# Kein verbindung mit Switch bzw DHCP



## Dirkschn (24. Dezember 2009)

Hallo zusammen,

Habe ein Problem.
Ich habe folgende Verbindung

1.Fritzbox 7170 Router
2. Levelone Switch GSW-2473
3. Mehrere Rechner

So jetzt das Problem, ich möchte gerne das Die Fritzbox dem Switch sogesehen eine IP gibt und der Switch den Rechnern eine IP zuweist. Der Switch bzw. Router verfügen beide über die DHCP und Static funktion.
Momentan hab ich im Router DHCP aktiviert und im Switch deaktiviert aber jeder Rechner bekommt vom Router die IP zugewiesen. Das möchte ich aber nicht.
Wenn ich im Switch DHCP aktiviere und den Router abklemme, kommt ständig das Ausrufezeichen bei den beiden Netzwerkmonitoren.

Woran kann das liegen?
Wie kann ich das einstellen das die IP vom Switch vergeben wird?

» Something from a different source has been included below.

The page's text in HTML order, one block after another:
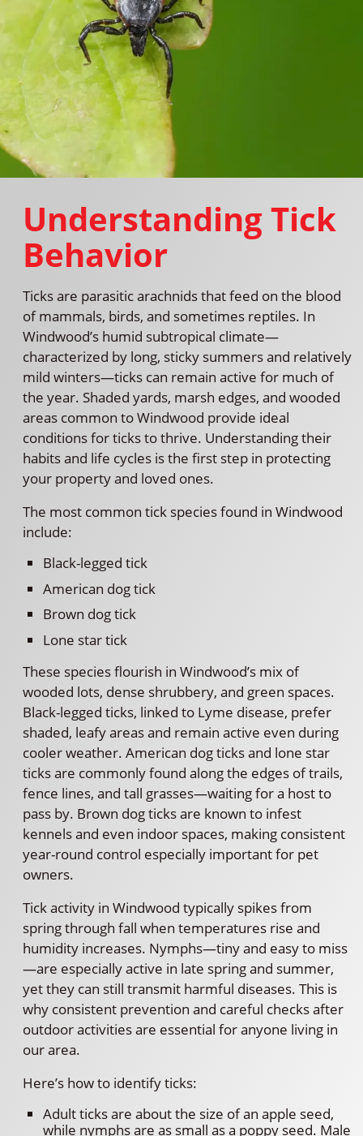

MFG- Danke schoneinmal für die Antworten


----------



## Loveboat (3. Januar 2010)

Hi,

also wenn ich das Handbuch Deines Switches richtig gelesen habe, dann verfügt dieser NICHT über eine Funktion als DHCP-Server. Dies habe ich auch noch bei keinem Switch gesehen. Lediglich die Management-IP kann via DHCP von einem DHCP-Server bezogen werden. Ich frage mich auch welchen Zweck der Switch als DHCP-Server erfüllen soll wenn Du einen Router inkl. DHCP-Server im Netzwerk hast.

Also Router DHCP-Server aktivieren und alle Clients bekommen eine IP. Den Switch würde ich eh mit einer statischen IP versorgen damit Du immer weißt welche er hat.

gruß
loveboat


----------